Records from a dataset
# # # #
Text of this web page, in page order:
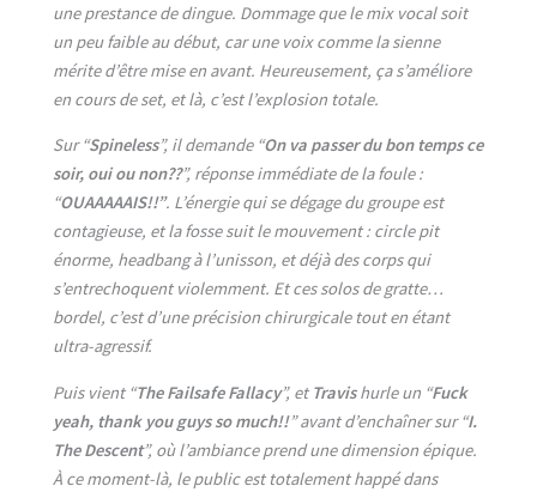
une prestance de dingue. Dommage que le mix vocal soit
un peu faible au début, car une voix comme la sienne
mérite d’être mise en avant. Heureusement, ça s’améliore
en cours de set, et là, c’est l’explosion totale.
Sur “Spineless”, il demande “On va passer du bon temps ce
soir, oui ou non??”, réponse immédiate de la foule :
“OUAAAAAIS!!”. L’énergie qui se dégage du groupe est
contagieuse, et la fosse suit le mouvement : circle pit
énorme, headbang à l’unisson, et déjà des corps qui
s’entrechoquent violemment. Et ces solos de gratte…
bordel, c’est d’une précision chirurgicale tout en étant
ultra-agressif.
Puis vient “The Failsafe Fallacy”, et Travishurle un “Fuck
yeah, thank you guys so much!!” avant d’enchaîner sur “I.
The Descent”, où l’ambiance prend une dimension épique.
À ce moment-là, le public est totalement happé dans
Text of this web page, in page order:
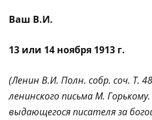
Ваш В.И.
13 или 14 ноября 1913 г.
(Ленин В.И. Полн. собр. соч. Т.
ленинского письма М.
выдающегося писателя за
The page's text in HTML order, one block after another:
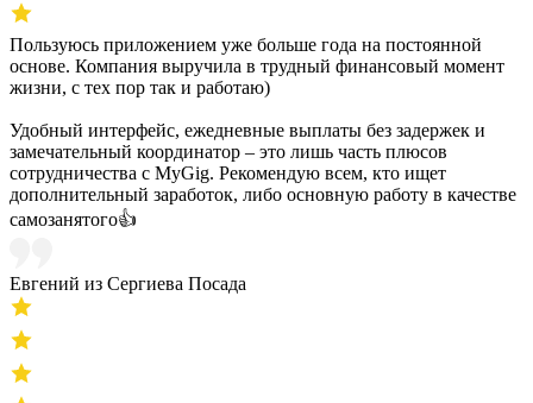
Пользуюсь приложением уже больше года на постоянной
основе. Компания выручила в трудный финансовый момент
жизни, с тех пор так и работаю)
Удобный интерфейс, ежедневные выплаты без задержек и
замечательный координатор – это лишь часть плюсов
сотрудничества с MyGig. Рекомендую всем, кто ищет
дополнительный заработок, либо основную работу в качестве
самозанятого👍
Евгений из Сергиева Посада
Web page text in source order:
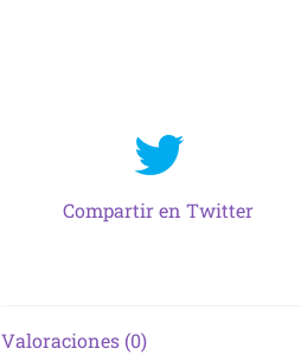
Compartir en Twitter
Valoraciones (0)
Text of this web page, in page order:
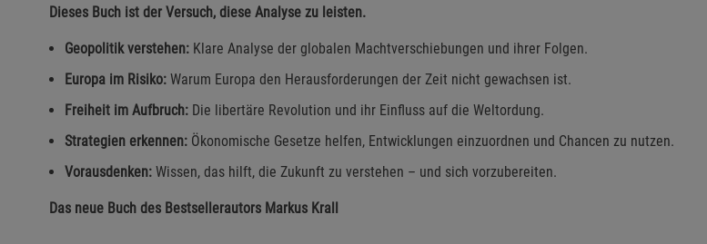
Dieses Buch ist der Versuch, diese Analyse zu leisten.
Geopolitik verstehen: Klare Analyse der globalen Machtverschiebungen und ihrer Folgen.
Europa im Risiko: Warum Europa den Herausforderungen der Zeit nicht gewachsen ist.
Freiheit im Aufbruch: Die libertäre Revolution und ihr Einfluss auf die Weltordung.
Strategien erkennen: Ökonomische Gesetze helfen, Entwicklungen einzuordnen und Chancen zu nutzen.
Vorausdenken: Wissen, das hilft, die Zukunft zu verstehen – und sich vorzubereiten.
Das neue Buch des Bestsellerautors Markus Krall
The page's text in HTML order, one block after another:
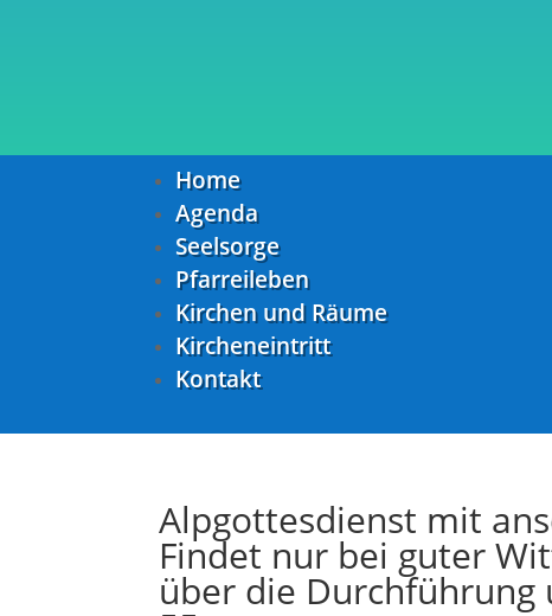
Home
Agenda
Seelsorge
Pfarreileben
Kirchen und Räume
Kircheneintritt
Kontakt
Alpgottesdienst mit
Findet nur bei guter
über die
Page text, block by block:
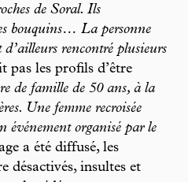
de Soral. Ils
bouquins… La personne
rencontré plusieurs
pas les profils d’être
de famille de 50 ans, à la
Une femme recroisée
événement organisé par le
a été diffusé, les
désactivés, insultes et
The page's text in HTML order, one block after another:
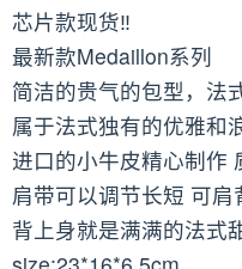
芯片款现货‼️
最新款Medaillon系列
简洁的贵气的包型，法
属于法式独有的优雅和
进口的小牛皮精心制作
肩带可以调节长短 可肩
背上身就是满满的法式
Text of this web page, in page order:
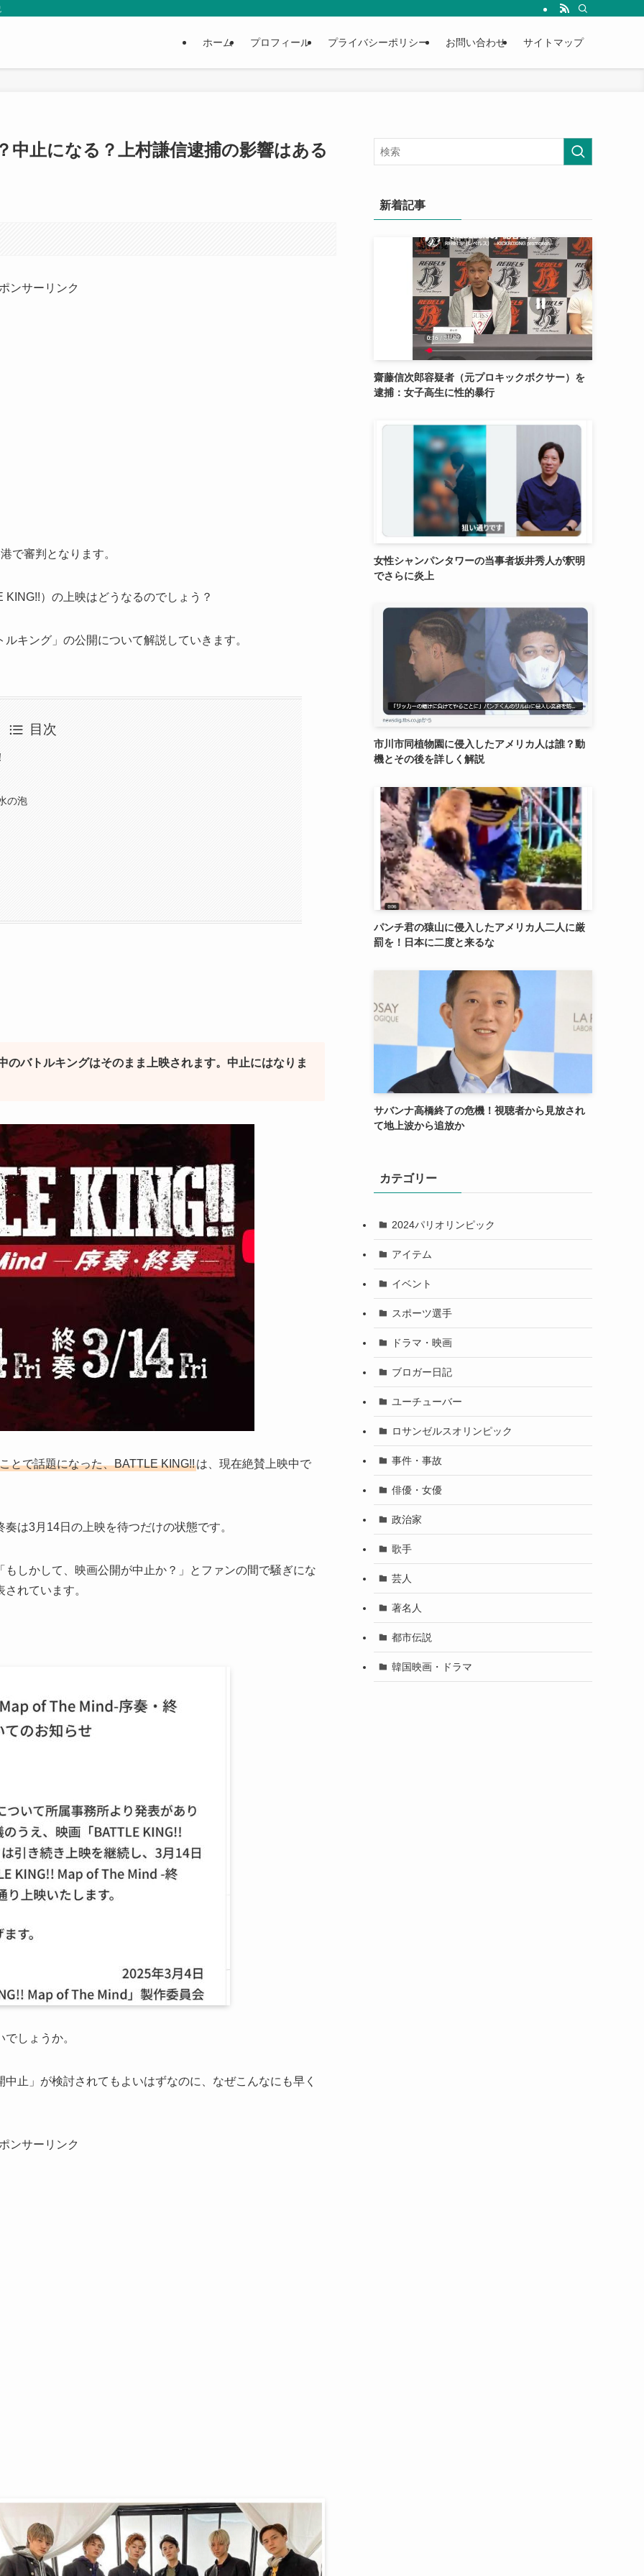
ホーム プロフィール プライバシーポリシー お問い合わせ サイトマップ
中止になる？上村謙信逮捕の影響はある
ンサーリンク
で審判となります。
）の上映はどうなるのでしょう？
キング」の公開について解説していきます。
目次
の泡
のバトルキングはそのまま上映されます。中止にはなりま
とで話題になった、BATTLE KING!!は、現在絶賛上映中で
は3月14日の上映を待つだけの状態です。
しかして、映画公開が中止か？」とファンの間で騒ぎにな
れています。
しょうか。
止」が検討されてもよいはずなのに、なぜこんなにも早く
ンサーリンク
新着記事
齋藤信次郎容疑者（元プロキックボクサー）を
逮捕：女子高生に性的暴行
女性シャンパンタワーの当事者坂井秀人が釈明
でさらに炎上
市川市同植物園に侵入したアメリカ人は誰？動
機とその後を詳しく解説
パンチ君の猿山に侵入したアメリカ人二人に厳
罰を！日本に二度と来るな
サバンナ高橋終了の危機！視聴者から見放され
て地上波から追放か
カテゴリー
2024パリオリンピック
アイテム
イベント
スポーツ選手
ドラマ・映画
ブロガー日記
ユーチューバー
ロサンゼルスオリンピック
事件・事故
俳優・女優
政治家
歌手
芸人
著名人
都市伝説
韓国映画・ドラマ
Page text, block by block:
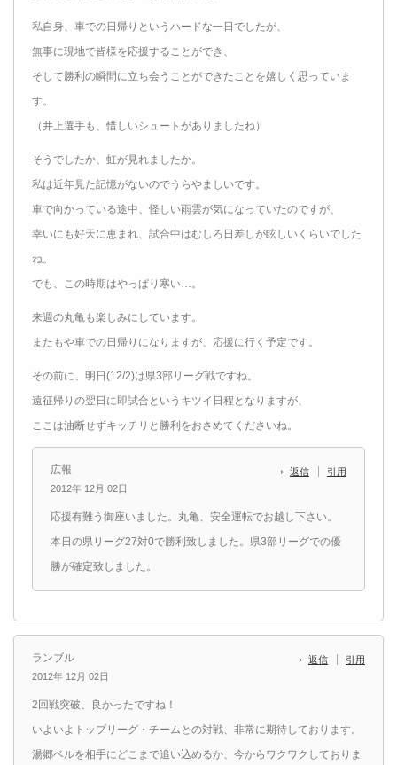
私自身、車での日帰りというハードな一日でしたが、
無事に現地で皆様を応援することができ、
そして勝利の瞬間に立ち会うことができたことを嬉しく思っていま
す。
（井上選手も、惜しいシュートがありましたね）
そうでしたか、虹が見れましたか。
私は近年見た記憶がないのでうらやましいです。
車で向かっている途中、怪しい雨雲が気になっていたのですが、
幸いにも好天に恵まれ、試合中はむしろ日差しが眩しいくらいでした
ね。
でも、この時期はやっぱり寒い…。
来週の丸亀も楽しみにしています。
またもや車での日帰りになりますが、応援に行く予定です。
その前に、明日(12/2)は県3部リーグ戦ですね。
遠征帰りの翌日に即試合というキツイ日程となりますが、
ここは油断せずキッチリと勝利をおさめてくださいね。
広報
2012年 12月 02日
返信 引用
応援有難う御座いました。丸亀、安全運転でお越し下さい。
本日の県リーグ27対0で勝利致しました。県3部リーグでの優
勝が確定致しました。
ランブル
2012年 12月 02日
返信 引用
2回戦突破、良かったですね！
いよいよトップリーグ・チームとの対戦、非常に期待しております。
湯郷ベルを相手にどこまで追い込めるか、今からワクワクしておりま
# # # #
What needs to be done: For each line above that contains "être", add one to a count, then state only the final number.

Exercise solution: 2